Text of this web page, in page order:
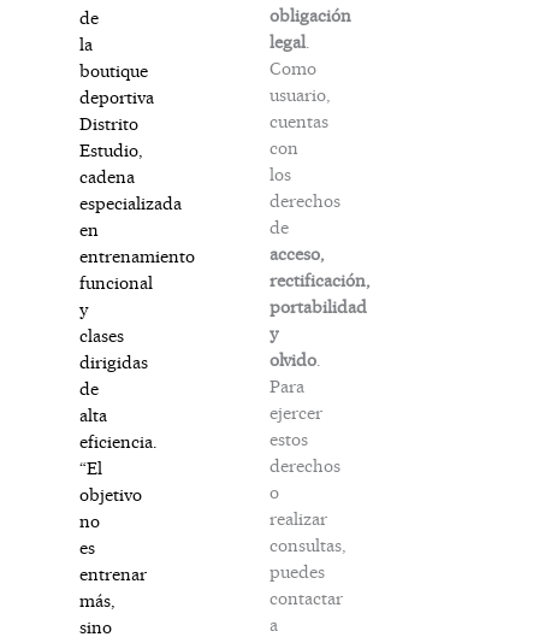
de
la
boutique
deportiva
Distrito
Estudio,
cadena
especializada
en
entrenamiento
funcional
y
clases
dirigidas
de
alta
eficiencia.
“El
objetivo
no
es
entrenar
más,
sino
obligación
legal.
Como
usuario,
cuentas
con
los
derechos
de
acceso,
rectificación,
portabilidad
y
olvido.
Para
ejercer
estos
derechos
o
realizar
consultas,
puedes
contactar
a

[Description of the task]
Reproduce each entry precisely, dropping only the pictures.

[Response to this task]
Text of this web page, in page order:
de
la
boutique
deportiva
Distrito
Estudio,
cadena
especializada
en
entrenamiento
funcional
y
clases
dirigidas
de
alta
eficiencia.
“El
objetivo
no
es
entrenar
más,
sino
obligación
legal.
Como
usuario,
cuentas
con
los
derechos
de
acceso,
rectificación,
portabilidad
y
olvido.
Para
ejercer
estos
derechos
o
realizar
consultas,
puedes
contactar
a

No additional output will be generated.